Characterization of Convergence in Locally Convex Space
Theorem
Let $\Bbb F \in \set {\R, \C}$.
Let $\struct {X, \mathcal P}$ be a locally convex space over $\Bbb F$ with standard topology $\tau$.
Let $x \in X$.
Let $\sequence {x_n}_{n \mathop \in \N}$ be a sequence in $X$.
Then:
- $x_n \to x$ in $\struct {X, \tau}$
- $\map p {x_n - x} \to 0$ as $n \to \infty$ as a real sequence, for each $p \in \mathcal P$.
Proof
Necessary Condition
Suppose that:
- $x_n \to x$ in $\struct {X, \tau}$
Let $p \in \mathcal P$.
Let $\epsilon > 0$.
We aim to show that there exists $N \in \N$ such that:
- $\map p {x_n - x} < \epsilon$ for $n \ge N$
showing that:
- $\map p {x_n - x} \to 0$ as $n \to \infty$.

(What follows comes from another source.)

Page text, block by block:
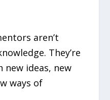
aren’t
They’re
new ideas, new
ways of

From the definition of a convergent sequence in a topological space, we have:
- for each $U \in \tau$ such that $x \in U$, there exists $N \in \N$ such that $x_n \in U$ for $n \ge N$.
From the definition of the standard topology $\tau$, we have:
- $U = \set {y \in X : \map p {y - x} < \epsilon}$ is open.
So there exists $N \in \N$ such that $x_n \in U$ for $n \ge N$.
That is:
- $\map p {x_n - x} < \epsilon$ for $n \ge N$.
Since $\epsilon$ was arbitrary we have:
- $\map p {x_n - x} \to 0$ as $n \to \infty$.
$\Box$
Sufficient Condition
Suppose that:
- $\map p {x_n - x} \to 0$ as $n \to \infty$ as a real sequence, for each $p \in \mathcal P$.
Let $U \in \tau$ be such that $x \in U$.
We aim to show that there exists $N \in \N$ such that $x_n \in U$ for $n \ge N$.
From Open Sets in Standard Topology of Locally Convex Space, there exists $\epsilon > 0$ and $p_1, p_2, \ldots, p_m \in \mathcal P$ such that:
- $\set {y \in X : \map {p_k} {y - x} < \epsilon \text { for each } k \in \set {1, 2, \ldots, m} } \subseteq U$
Since:
- $\map {p_k} {x_n - x} \to 0$ as $n \to \infty$
for each $k \in \set {1, 2, \ldots, m}$, there exists $N_k \in \N$ such that:
- $\map {p_k} {x_n - x} < \epsilon$ for $n \ge N_k$.
Set:
- $N = \max \set {N_1, N_2, \ldots, N_k}$
Then, for $n \ge N$, we have:
- $\map {p_k} {x_n - x} < \epsilon$ for all $k \in \set {1, 2, \ldots, m}$.
Then:
- $x_n \in U$ for $n \ge N$.
Since $U$ was an arbitrary open set containing $x$, we have:
- $x_n \to x$ in $\struct {X, \tau}$.
$\blacksquare$